Relators argue that the experience in Texas on May 23, 1972, was an independent cause of the July 1972 surgery and the respondent's continuing disability. The commission found that the event was no more than a temporary exacerbation of the respondent's preexisting back condition. The commission based its finding on the respondent's testimony that his back symptoms returned to the level of severity of the preceding 8 months within a week of the incident in Denison, Texas.[1] As this finding was predicated entirely on the commission's assessment of the respondent's credibility, on review we will not substitute our judgment for that of the commission. Greene v. W & W Generator Rebuilders, Minn., 224 N.W.2d 157 (1974).

After a careful review of the transcript and record, we find that those findings of the commission challenged in this appeal are supported by substantial evidence and therefore will not be disturbed. Strei v. Church of St. Joseph, 290 Minn. 565, 188 N.W.2d 879 (1971); Minn.St. 15.0425(e).

Attorneys fees in the amount of $350 are allowed respondent on this appeal.

Affirmed.

OTIS, Justice (dissenting).

The issue here is not whether the employee's back symptons returned to the level of severity of the preceding 8 months after working in Texas in May 1972. The issue is whether or not liability for compensation benefits should be imposed entirely on the first employer when the undisputed evidence discloses that each employer was responsible for 50 percent of the employee's disability. The compensation judge so found. The doctors for both the employer and the employee were in agreement that each employer was equally responsible. There was no medical evidence to support the contrary conclusion by the compensation commission. The employee, however, chose not to proceed against his Texas employer.

The commission's decision imposing all of the liability on the first employer, based on their finding that the first injury was the sole cause of the disability, was rendered on April 23, 1974. In the accompanying opinion, they indicated that, even assuming there had been a second injury, the first injury "played at least a 50% material and inseparable liability factor in the resultant surgery" and that would be no apportionment under those circumstances.

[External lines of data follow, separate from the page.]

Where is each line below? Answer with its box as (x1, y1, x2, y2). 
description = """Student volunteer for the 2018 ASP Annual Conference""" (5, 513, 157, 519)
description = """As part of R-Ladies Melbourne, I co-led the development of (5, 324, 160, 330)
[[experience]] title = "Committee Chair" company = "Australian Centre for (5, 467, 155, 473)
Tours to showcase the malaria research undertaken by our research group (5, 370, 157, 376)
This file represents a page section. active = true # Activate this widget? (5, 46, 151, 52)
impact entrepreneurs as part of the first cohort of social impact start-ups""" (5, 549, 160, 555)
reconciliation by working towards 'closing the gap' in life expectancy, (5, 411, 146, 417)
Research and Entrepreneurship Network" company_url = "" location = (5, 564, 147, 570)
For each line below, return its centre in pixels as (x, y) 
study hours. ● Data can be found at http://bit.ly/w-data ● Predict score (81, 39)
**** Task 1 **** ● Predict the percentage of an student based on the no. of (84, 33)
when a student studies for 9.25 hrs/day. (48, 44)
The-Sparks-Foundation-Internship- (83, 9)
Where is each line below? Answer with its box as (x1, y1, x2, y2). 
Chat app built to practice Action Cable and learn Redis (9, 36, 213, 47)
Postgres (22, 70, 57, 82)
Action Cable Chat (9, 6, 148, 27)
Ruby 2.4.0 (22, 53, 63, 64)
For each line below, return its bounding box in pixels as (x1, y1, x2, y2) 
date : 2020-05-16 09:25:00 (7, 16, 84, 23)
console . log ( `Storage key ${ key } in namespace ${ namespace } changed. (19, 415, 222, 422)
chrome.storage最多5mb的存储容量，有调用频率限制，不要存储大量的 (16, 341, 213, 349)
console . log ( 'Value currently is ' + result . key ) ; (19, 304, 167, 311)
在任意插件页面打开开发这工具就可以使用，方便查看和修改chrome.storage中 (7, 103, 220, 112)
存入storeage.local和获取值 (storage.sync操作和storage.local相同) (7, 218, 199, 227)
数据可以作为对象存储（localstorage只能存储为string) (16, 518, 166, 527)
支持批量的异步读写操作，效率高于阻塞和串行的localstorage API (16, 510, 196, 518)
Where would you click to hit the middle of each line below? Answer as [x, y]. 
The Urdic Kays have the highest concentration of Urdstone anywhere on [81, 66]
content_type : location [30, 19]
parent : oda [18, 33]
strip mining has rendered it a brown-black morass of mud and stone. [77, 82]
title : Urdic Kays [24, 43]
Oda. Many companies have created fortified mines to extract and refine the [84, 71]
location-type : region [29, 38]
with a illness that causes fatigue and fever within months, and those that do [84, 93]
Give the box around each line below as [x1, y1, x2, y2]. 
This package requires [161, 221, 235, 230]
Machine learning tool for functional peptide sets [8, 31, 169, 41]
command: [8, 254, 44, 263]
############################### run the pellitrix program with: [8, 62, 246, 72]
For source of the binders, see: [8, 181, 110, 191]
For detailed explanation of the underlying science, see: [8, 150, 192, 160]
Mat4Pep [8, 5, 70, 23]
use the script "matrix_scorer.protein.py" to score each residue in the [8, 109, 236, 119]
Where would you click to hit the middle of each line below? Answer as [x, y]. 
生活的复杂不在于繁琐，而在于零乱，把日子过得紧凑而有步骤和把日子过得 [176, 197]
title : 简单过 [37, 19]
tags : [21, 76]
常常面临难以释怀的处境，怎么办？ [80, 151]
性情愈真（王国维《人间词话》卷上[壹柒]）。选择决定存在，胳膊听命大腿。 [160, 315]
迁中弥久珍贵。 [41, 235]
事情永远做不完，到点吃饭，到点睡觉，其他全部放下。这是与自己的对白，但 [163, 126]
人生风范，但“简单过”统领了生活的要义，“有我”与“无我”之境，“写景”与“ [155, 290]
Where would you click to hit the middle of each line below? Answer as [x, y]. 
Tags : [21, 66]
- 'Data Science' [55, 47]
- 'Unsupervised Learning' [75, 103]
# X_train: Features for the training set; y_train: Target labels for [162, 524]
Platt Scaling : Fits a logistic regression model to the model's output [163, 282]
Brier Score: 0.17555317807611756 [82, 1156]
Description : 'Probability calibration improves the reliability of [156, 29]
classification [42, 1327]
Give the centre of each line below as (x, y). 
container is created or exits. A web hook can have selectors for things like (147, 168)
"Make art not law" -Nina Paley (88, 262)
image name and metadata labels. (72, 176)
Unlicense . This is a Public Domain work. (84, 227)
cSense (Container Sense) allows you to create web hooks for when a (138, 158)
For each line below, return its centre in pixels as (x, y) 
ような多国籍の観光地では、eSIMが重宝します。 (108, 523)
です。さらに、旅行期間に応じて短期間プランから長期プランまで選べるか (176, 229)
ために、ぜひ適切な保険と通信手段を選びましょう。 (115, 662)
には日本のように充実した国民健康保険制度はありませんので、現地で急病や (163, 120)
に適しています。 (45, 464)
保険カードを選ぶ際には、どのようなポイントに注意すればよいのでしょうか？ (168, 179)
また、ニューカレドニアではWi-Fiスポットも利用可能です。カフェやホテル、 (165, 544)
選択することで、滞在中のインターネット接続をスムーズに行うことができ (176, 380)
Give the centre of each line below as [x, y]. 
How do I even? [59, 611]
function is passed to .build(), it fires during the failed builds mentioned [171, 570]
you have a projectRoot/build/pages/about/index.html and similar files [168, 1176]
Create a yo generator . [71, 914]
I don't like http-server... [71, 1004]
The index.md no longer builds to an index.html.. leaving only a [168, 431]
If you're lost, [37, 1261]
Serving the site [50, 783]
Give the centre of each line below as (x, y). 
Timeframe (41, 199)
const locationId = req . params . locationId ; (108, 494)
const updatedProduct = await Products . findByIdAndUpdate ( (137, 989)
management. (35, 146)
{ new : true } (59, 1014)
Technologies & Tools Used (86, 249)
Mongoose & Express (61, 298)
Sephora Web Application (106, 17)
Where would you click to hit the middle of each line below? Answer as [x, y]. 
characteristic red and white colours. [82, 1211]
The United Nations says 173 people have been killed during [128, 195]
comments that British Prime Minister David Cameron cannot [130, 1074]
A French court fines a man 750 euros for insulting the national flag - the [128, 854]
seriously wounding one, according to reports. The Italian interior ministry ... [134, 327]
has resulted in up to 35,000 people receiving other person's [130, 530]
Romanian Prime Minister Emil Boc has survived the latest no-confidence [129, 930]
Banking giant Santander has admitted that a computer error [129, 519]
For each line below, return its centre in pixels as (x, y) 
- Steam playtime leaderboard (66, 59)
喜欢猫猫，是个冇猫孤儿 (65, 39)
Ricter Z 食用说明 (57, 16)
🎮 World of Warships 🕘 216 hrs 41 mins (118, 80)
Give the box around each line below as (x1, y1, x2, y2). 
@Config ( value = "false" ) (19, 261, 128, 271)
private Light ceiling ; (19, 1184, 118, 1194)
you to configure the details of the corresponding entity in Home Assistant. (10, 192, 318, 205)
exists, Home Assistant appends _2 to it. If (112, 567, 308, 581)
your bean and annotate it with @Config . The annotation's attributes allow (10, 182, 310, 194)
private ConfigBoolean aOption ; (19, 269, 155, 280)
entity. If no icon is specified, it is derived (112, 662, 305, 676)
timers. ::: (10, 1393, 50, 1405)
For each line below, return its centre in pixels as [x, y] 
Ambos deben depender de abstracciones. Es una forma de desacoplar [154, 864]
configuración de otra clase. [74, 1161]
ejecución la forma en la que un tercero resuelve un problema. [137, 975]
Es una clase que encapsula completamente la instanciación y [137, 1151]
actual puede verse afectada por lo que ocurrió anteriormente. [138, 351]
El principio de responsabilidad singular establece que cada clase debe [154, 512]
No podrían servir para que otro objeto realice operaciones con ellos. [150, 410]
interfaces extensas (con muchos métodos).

Subsequently, however, we decided Pearson v. Foot Transfer Co., Minn., 221 N.W.2d 710, 711 (1974), where we reached the opposite conclusion and held that "on no theory can the first employer be held liable for total disability if half of it was caused by a later accident."

I would direct that the commission reinstate the compensation judge's finding that each injury contributed 50 percent to the disability and would order apportionment in accordance with Pearson v. Foot Transfer Co. supra.

NOTES

[1] The commission's opinion on this issue was expressed by Commissioner James Pomush in these words: "The insurer contends that because the alleged second accident occurred after the first accident, there is some new principle of law before us. The same principle and issue has been before us repeatedly. That part of Dr. Wengler's opinion that assessed 50% against peanut bag lifting (and thus against the employee) was, as he stated, based upon the facts of the particular hypothetical that the employee's back condition got worse following the lifting and did not return to its prior condition. However, the testimony of the employee, which we accept, is that within a week it returned to where it had beenand with the same pain. Therefore, the further progression of the employee's back problem and his further resultant surgery in the same area was nothing more than a manifestation of his prior back condition stemming from his personal injury of September 11, 1971 with Abel."